Stored data
BEGIN
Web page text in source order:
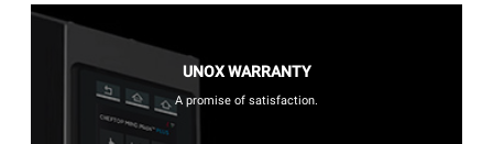
UNOX WARRANTY
A promise of satisfaction.
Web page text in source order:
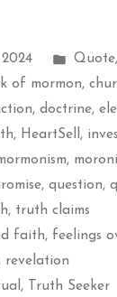
Posted
in
Quote,
of mormon,
, doctrine,
, HeartSell ,
, moroni
, question,
, truth claims
faith, feelings
, revelation
, Truth Seeker
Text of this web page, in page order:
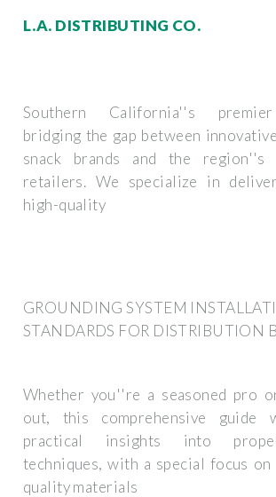
L.A. DISTRIBUTING CO.
Southern California''s
bridging the gap between
snack brands and the region''s
retailers. We specialize in
high-quality
GROUNDING SYSTEM
STANDARDS FOR DISTRIBUTION
Whether you''re a seasoned pro
out, this comprehensive guide
practical insights into
techniques, with a special focus
quality materials
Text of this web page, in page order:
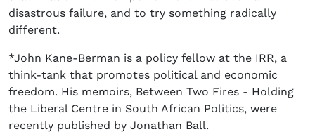
disastrous failure, and to try something radically
different.
*John Kane-Berman is a policy fellow at the IRR, a
think-tank that promotes political and economic
freedom. His memoirs, Between Two Fires - Holding
the Liberal Centre in South African Politics, were
recently published by Jonathan Ball.
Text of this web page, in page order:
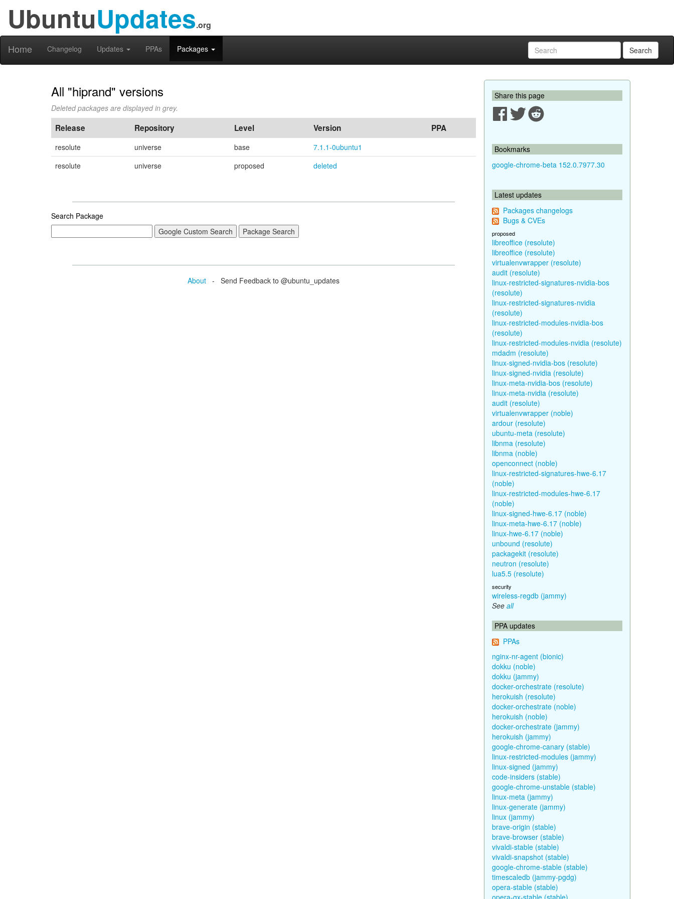
UbuntuUpdates.org
Home Changelog Updates PPAs Packages Search
All "hiprand" versions
Deleted packages are displayed in grey.
Release Repository Level Version PPA
resolute universe base
7.1.1-0ubuntu1
resolute
universe proposed deleted
Search Package
About - Send Feedback to @ubuntu_updates
Share this page
Bookmarks
google-chrome-beta 152.0.7977.30
Latest updates
Packages changelogs
Bugs & CVEs
proposed
libreoffice (resolute)
libreoffice (resolute)
virtualenvwrapper (resolute)
audit (resolute)
linux-restricted-signatures-nvidia-bos
(resolute)
linux-restricted-signatures-nvidia
(resolute)
linux-restricted-modules-nvidia-bos
(resolute)
linux-restricted-modules-nvidia (resolute)
mdadm (resolute)
linux-signed-nvidia-bos (resolute)
linux-signed-nvidia (resolute)
linux-meta-nvidia-bos (resolute)
linux-meta-nvidia (resolute)
audit (resolute)
virtualenvwrapper (noble)
ardour (resolute)
ubuntu-meta (resolute)
libnma (resolute)
libnma (noble)
openconnect (noble)
linux-restricted-signatures-hwe-6.17
(noble)
linux-restricted-modules-hwe-6.17
(noble)
linux-signed-hwe-6.17 (noble)
linux-meta-hwe-6.17 (noble)
linux-hwe-6.17 (noble)
unbound (resolute)
packagekit (resolute)
neutron (resolute)
lua5.5 (resolute)
security
wireless-regdb (jammy)
See all
PPA updates
PPAs
nginx-nr-agent (bionic)
dokku (noble)
dokku (jammy)
docker-orchestrate (resolute)
herokuish (resolute)
docker-orchestrate (noble)
herokuish (noble)
docker-orchestrate (jammy)
herokuish (jammy)
google-chrome-canary (stable)
linux-restricted-modules (jammy)
linux-signed (jammy)
code-insiders (stable)
google-chrome-unstable (stable)
linux-meta (jammy)
linux-generate (jammy)
linux (jammy)
brave-origin (stable)
brave-browser (stable)
vivaldi-stable (stable)
vivaldi-snapshot (stable)
google-chrome-stable (stable)
timescaledb (jammy-pgdg)
opera-stable (stable)
opera-gx-stable (stable)
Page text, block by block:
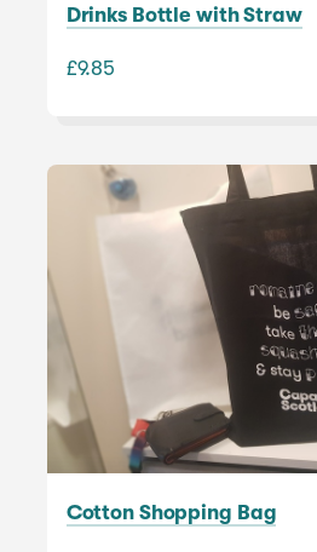
Drinks Bottle with Straw
£9.85
Cotton Shopping Bag
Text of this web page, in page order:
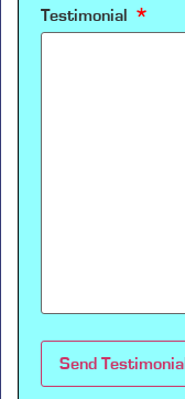
Testimonial
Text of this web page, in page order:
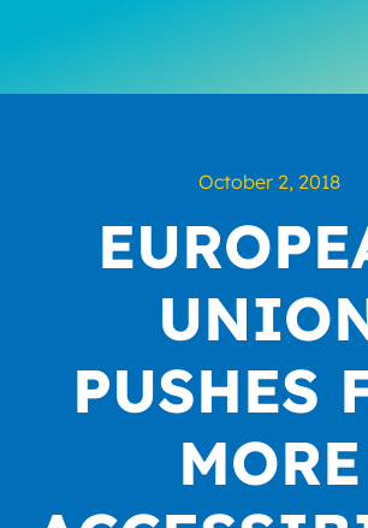
October 2, 2018
PUSHES
MORE
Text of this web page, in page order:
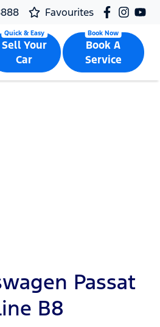
Favourites
Sell Your
Car
Book A
Service
Passat
B8
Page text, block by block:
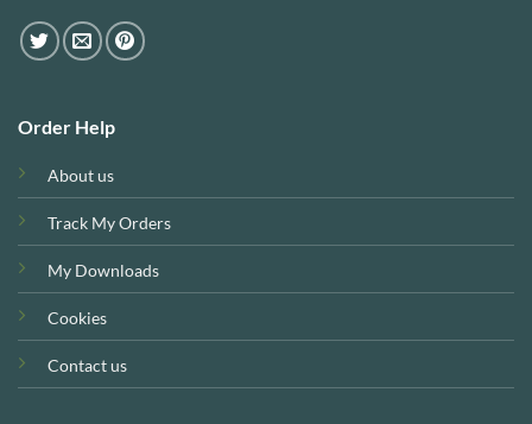
Order Help
About us
Track My Orders
My Downloads
Cookies
Contact us
END
* **Task details**:
Report how many lines in the records above contain the word "jammy", giving only the number.

* **Exercise result**:
10